What you need to do –
Print, word for word, the line containing "The page's text" and all lines beneath it to the end of the entries below. Pictures do not belong in the copy.

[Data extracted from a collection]
>>

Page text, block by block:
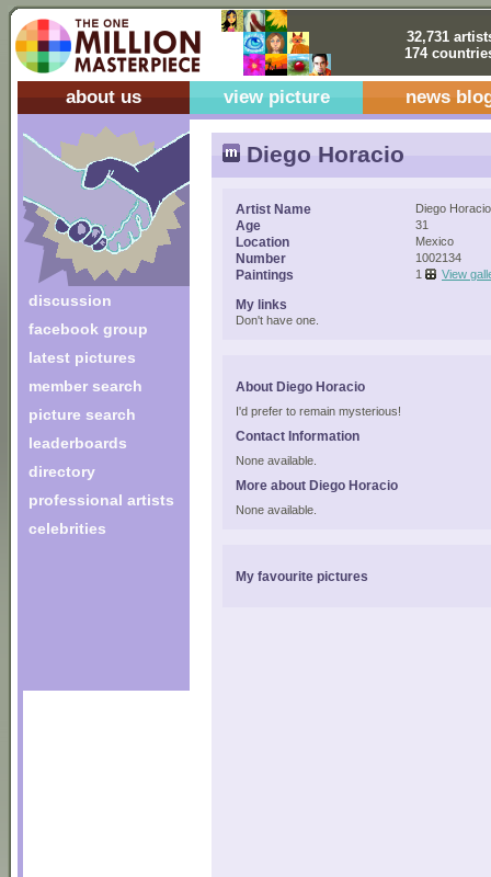
32,731
174
about us view picture news
discussion
facebook group
latest pictures
member search
picture search
leaderboards
directory
professional artists
celebrities
Diego Horacio
Artist Name Diego Horacio
Age 31
Location Mexico
Number 1002134
Paintings 1 View
My links
Don't have one.
About Diego Horacio
I'd prefer to remain mysterious!
Contact Information
None available.
More about Diego Horacio
None available.
My favourite pictures
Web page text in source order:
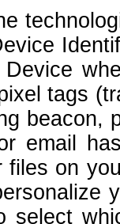
tags
beacon,
email
files on
select
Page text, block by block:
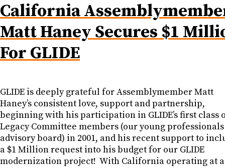
California
Matt Haney Secures $1
For GLIDE
GLIDE is deeply grateful for Assemblymember Matt
Haney’s consistent love, support and partnership,
beginning with his participation in GLIDE’s first class
Legacy Committee members (our young professionals
advisory board) in 2001, and his recent support to
a $1 Million request into his budget for our GLIDE
modernization project! With California operating at
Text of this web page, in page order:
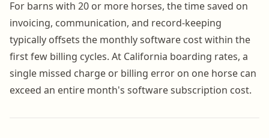
For barns with 20 or more horses, the time saved on
invoicing, communication, and record-keeping
typically offsets the monthly software cost within the
first few billing cycles. At California boarding rates, a
single missed charge or billing error on one horse can
exceed an entire month's software subscription cost.
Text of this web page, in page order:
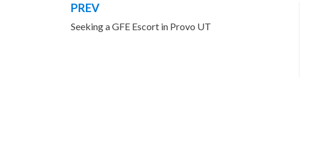
Post
navigation
PREV
Seeking a GFE Escort in Provo UT
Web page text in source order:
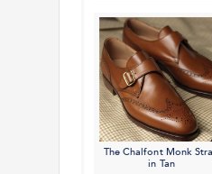
The Chalfont Monk
in Tan
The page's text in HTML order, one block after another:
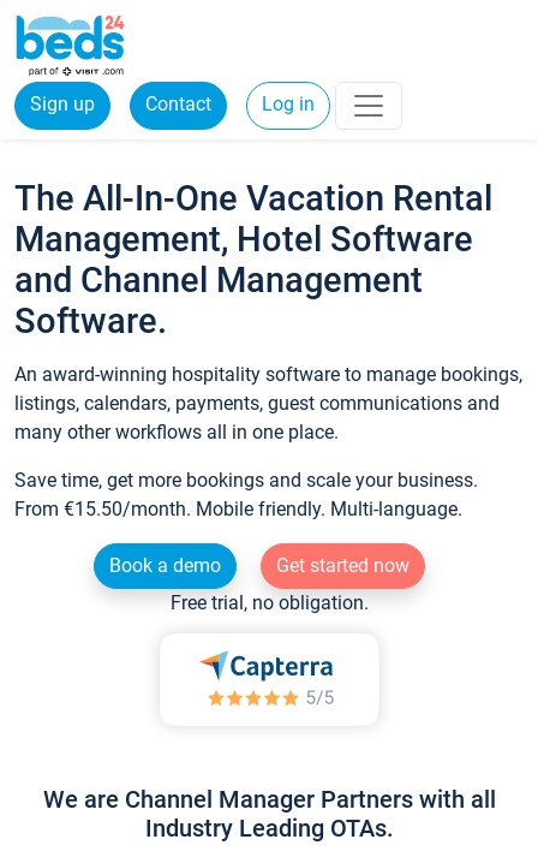
Sign up Contact Log in
The All-In-One Vacation Rental
Management, Hotel Software
and Channel Management
Software.
An award-winning hospitality software to manage bookings,
listings, calendars, payments, guest communications and
many other workflows all in one place.
Save time, get more bookings and scale your business.
From €15.50/month. Mobile friendly. Multi-language.
Book a demo
Get started now
Free trial, no obligation.
We are Channel Manager Partners with all
Industry Leading OTAs.
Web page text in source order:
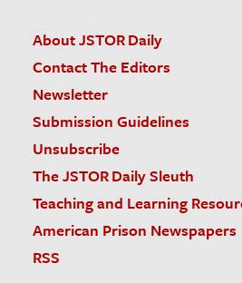
About JSTOR Daily
Contact The Editors
Newsletter
Submission Guidelines
Unsubscribe
The JSTOR Daily Sleuth
Teaching and Learning
American Prison Newspapers
RSS

<<

Exercise result –
The page's text in HTML order, one block after another:
Sign up Contact Log in
The All-In-One Vacation Rental
Management, Hotel Software
and Channel Management
Software.
An award-winning hospitality software to manage bookings,
listings, calendars, payments, guest communications and
many other workflows all in one place.
Save time, get more bookings and scale your business.
From €15.50/month. Mobile friendly. Multi-language.
Book a demo
Get started now
Free trial, no obligation.
We are Channel Manager Partners with all
Industry Leading OTAs.
Web page text in source order:
About JSTOR Daily
Contact The Editors
Newsletter
Submission Guidelines
Unsubscribe
The JSTOR Daily Sleuth
Teaching and Learning
American Prison Newspapers
RSS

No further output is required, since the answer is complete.